◆ **WHAT IS NEEDED**
When you copy the data, keep every word exactly as it is and leave the pictures out.

DATA RECORDS Block Start

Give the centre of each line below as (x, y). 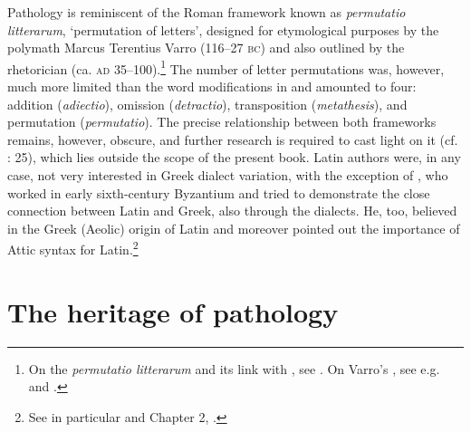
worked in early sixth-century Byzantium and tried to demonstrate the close (219, 192)
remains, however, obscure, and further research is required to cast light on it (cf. (233, 139)
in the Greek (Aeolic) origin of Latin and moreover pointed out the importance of (234, 228)
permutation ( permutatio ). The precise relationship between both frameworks (222, 122)
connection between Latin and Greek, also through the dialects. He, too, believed (232, 211)
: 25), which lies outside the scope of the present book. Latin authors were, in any (234, 157)
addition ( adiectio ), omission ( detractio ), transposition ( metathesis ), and (207, 104)
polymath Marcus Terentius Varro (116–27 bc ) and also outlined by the (206, 48)
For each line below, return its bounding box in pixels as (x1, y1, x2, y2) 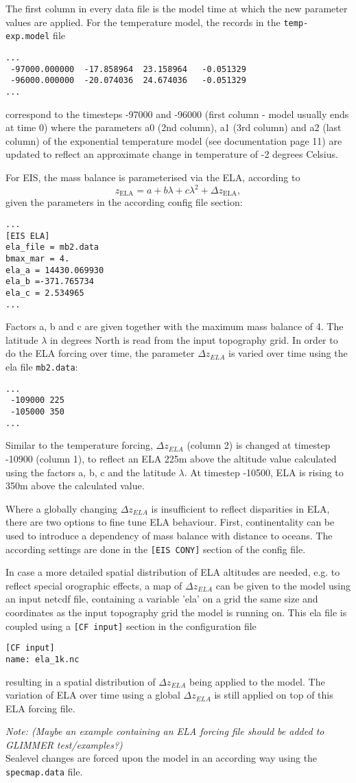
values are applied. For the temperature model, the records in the (5, 14, 281, 29)
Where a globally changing (5, 501, 118, 515)
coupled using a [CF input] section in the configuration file (5, 618, 257, 633)
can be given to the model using (215, 578, 351, 592)
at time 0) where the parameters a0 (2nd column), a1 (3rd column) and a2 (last (5, 120, 342, 135)
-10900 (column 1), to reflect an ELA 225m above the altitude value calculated (5, 451, 337, 465)
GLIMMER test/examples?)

DATA RECORDS Block End

◆ **ANSWER TO THE EXERCISE**
Give the centre of each line below as (x, y). 
worked in early sixth-century Byzantium and tried to demonstrate the close (219, 192)
remains, however, obscure, and further research is required to cast light on it (cf. (233, 139)
in the Greek (Aeolic) origin of Latin and moreover pointed out the importance of (234, 228)
permutation ( permutatio ). The precise relationship between both frameworks (222, 122)
connection between Latin and Greek, also through the dialects. He, too, believed (232, 211)
: 25), which lies outside the scope of the present book. Latin authors were, in any (234, 157)
addition ( adiectio ), omission ( detractio ), transposition ( metathesis ), and (207, 104)
polymath Marcus Terentius Varro (116–27 bc ) and also outlined by the (206, 48)
For each line below, return its bounding box in pixels as (x1, y1, x2, y2) 
values are applied. For the temperature model, the records in the (5, 14, 281, 29)
Where a globally changing (5, 501, 118, 515)
coupled using a [CF input] section in the configuration file (5, 618, 257, 633)
can be given to the model using (215, 578, 351, 592)
at time 0) where the parameters a0 (2nd column), a1 (3rd column) and a2 (last (5, 120, 342, 135)
-10900 (column 1), to reflect an ELA 225m above the altitude value calculated (5, 451, 337, 465)
GLIMMER test/examples?)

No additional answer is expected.